** EXERCISE DIRECTIONS **
Total the lines of the entries below that hold the string "Floristería", then write only that total.

BEGIN SOURCE MATERIAL

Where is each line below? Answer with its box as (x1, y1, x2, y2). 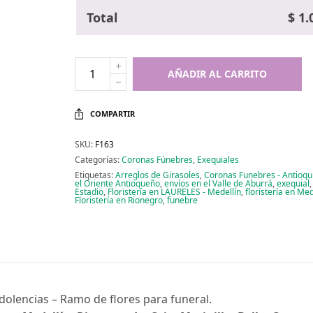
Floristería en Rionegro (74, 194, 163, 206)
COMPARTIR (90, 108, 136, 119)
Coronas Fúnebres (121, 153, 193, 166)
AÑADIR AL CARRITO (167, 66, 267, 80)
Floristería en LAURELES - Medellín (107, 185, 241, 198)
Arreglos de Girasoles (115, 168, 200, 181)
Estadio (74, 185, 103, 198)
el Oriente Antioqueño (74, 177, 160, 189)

END SOURCE MATERIAL
BEGIN SOURCE MATERIAL

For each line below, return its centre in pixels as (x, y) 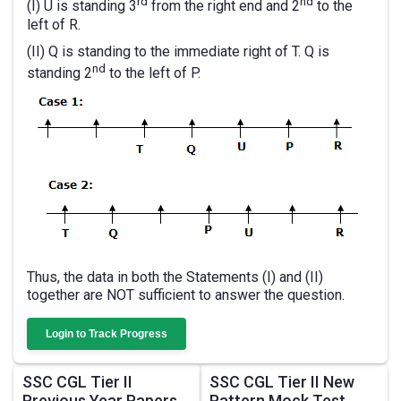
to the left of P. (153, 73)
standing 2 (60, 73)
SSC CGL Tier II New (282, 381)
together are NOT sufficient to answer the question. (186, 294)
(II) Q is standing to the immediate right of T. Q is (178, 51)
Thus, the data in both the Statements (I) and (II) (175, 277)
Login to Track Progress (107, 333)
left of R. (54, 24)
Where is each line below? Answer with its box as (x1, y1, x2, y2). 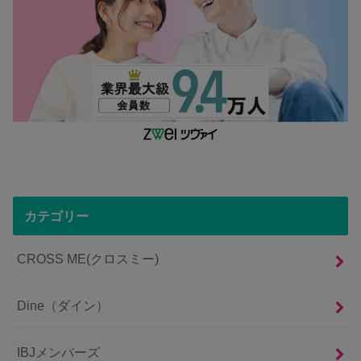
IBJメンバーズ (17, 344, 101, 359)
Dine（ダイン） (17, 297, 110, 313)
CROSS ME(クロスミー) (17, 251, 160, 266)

END SOURCE MATERIAL

** RESULT OF THE EXERCISE **
2